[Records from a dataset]
+-------+

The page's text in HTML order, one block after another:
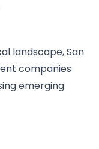
landscape, San
companies
emerging
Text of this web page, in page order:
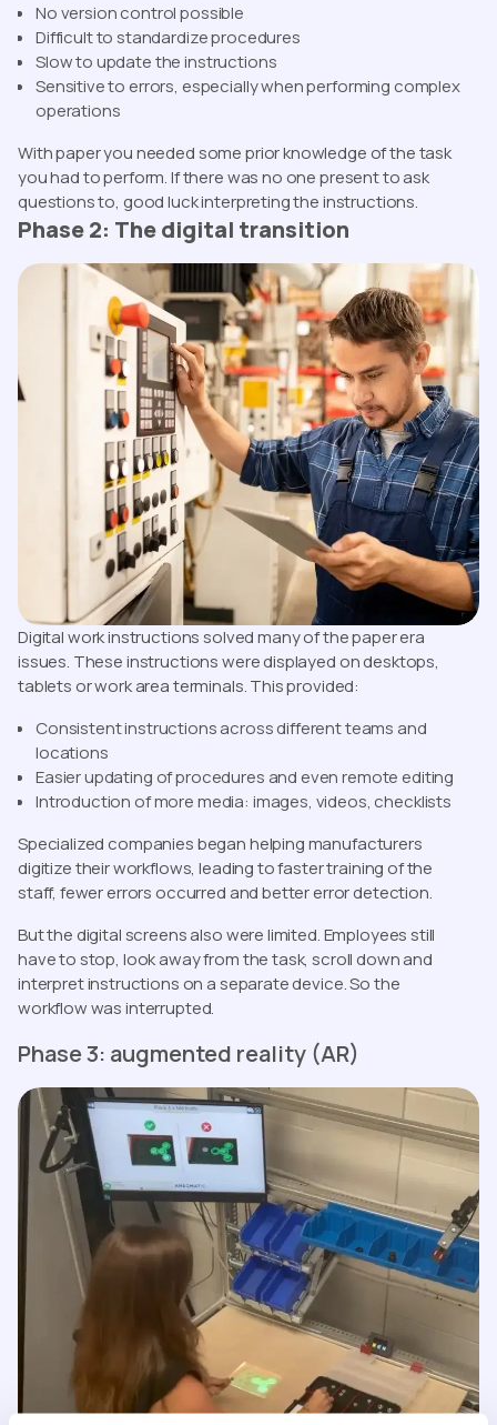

+-------+

Copy all the records word for word and keep the pictures out.

• **Task result**:
The page's text in HTML order, one block after another:
landscape, San
companies
emerging
Text of this web page, in page order:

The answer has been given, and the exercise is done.